Ahead of Ethereum’s biggest upgrade ever, the leading staker’s native token was in worrying territory.
- At the time of writing, LDO was trading at $1.78 after declining by nearly 10% in the last 24 hours. It lost more than 40% of its value over the past month as well.
- The token had been on a consistent uptrend leading up to the event but failed to hold momentum since mid-August as a result of slow demand for staking and mixed expectations for the Merge. Since then, its price movement has been rangebound.
- But many industry experts believe that the Merge could potentially become a “sell the news” event, further extending its downtrend.
- Lido happens to be the most popular Ethereum 2 staking-as-a-service provider. In fact, 31% of the entire amount of ETH staked is via Lido, according to a recent report by Nansen.
- Stats also reveal that Lido has deposited more than 4.14 million of the ETH into the Ethereum 2.0 smart contract on behalf of its users.

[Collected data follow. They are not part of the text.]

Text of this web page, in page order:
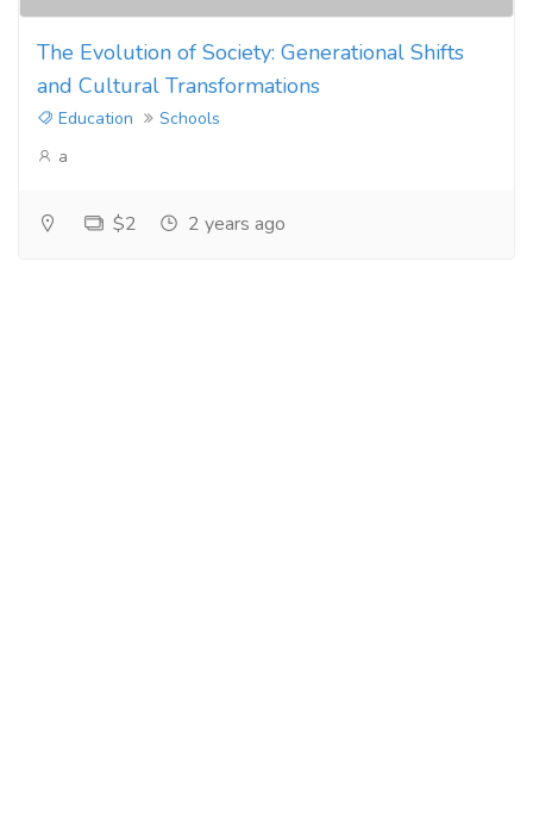
The Evolution of Society: Generational Shifts
and Cultural Transformations
Education
Schools
a
$2 2 years ago

- The decentralized online liquid staking protocol was initially established as a counter-risk to centralized crypto exchanges raking in the majority of staked ETH, considering that these platforms are required to comply with jurisdictional regulations.
- However, Lido’s dominance became a bone of contention within the Ethereum community as fears of centralization emerged.
- The report highlighted the need for the staking pool to be sufficiently “decentralized” in a bid to maintain its position as censorship resistant as LDO ownership was observed to be concentrated.